EXERCISE: Could you please find each line in the records that contains the word "Code" and copy it?
SUPPLIED RECORDS START
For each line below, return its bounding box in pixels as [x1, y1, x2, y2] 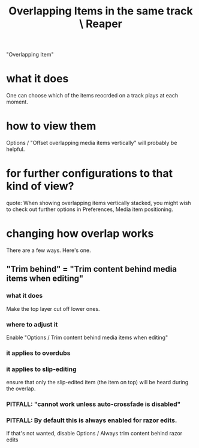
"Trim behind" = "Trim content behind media [6, 264, 177, 274]
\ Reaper [79, 17, 123, 31]
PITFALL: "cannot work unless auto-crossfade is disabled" [6, 400, 181, 408]
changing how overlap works [6, 227, 154, 241]
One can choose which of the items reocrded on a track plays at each [6, 92, 179, 99]
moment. [6, 98, 28, 106]
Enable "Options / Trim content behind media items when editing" [6, 334, 168, 341]
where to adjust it [6, 320, 58, 328]
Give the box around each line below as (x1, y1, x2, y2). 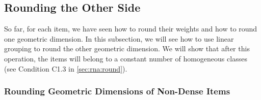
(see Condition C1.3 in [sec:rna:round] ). (4, 63, 127, 74)
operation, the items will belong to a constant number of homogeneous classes (4, 53, 247, 63)
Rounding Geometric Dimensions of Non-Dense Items (4, 85, 230, 97)
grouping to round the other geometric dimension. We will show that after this (4, 43, 250, 54)
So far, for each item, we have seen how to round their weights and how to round (4, 23, 257, 34)
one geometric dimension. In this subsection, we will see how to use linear (4, 33, 234, 44)
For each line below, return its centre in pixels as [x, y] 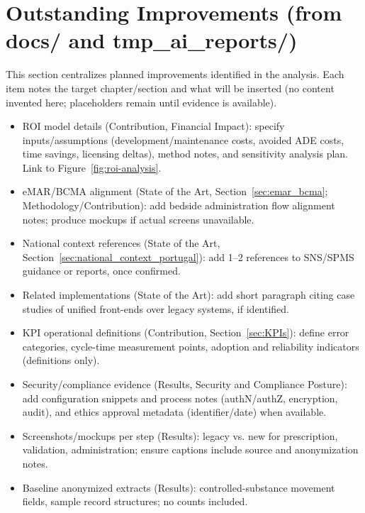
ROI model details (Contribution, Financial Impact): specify [153, 126]
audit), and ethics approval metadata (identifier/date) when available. [174, 412]
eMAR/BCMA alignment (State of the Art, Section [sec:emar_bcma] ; [175, 191]
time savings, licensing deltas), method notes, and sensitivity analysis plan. [185, 154]
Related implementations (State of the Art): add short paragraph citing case [189, 295]
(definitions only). [61, 360]
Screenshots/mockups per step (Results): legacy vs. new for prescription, [180, 435]
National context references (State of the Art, [121, 243]
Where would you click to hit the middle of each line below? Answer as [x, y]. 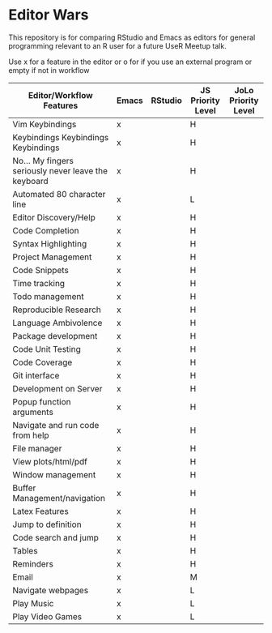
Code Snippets [40, 270]
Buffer [24, 488]
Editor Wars [49, 15]
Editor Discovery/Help [54, 217]
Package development [55, 336]
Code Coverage [42, 362]
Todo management [48, 296]
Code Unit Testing [47, 349]
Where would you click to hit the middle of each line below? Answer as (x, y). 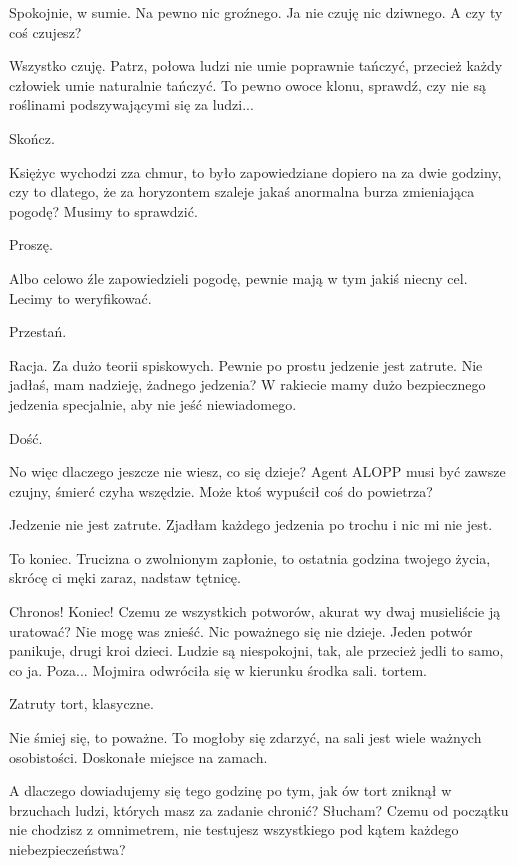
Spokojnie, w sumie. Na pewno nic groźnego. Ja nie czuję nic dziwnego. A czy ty (256, 12)
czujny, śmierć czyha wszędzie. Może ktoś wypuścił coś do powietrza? (221, 490)
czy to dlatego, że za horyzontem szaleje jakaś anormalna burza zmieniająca (242, 191)
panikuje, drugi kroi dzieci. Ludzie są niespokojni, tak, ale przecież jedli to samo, (256, 650)
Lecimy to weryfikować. (80, 297)
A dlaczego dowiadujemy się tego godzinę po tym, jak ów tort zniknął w (230, 790)
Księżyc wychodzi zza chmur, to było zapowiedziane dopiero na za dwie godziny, (255, 171)
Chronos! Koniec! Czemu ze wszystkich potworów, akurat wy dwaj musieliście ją (255, 611)
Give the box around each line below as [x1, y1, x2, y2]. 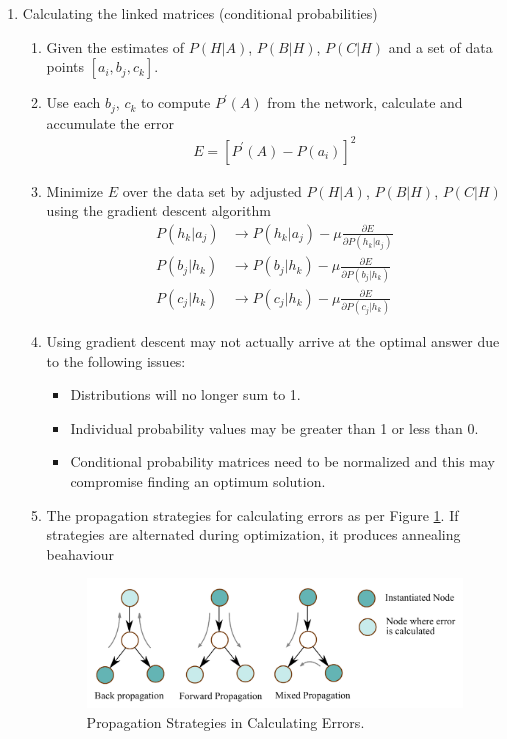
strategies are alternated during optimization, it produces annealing [46, 524, 461, 545]
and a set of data [388, 36, 493, 57]
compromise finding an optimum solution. [70, 470, 326, 491]
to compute [141, 92, 211, 113]
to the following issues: [46, 350, 186, 371]
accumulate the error [46, 112, 174, 133]
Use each [46, 92, 101, 113]
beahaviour [46, 543, 114, 564]
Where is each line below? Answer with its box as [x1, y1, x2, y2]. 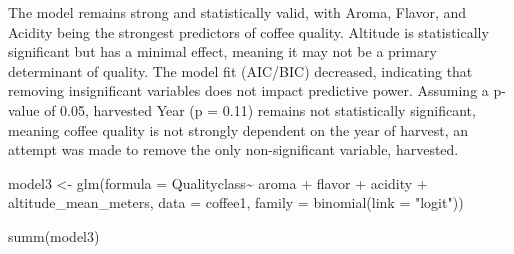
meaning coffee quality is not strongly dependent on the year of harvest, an [8, 119, 469, 140]
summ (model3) [8, 225, 100, 246]
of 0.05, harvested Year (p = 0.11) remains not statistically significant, [44, 99, 476, 120]
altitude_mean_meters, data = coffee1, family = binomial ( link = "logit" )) [8, 192, 464, 213]
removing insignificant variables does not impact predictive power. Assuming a [8, 80, 489, 101]
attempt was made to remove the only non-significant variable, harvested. [8, 139, 459, 160]
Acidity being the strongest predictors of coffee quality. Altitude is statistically [8, 21, 489, 42]
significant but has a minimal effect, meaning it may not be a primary [8, 41, 437, 62]
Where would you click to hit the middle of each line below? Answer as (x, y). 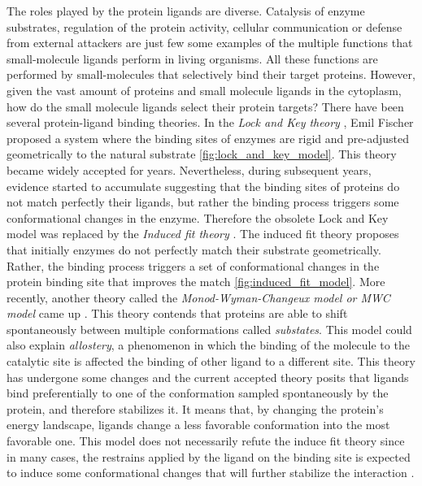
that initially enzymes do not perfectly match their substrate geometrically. (194, 249)
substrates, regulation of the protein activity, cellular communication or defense (204, 26)
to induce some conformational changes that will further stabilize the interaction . (211, 473)
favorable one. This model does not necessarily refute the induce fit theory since (206, 441)
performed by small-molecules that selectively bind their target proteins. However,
SUPPLIED RECORDS END
RESULT OF THE TASK:
Code Snippets [40, 270]
Code Coverage [42, 362]
Code Unit Testing [47, 349]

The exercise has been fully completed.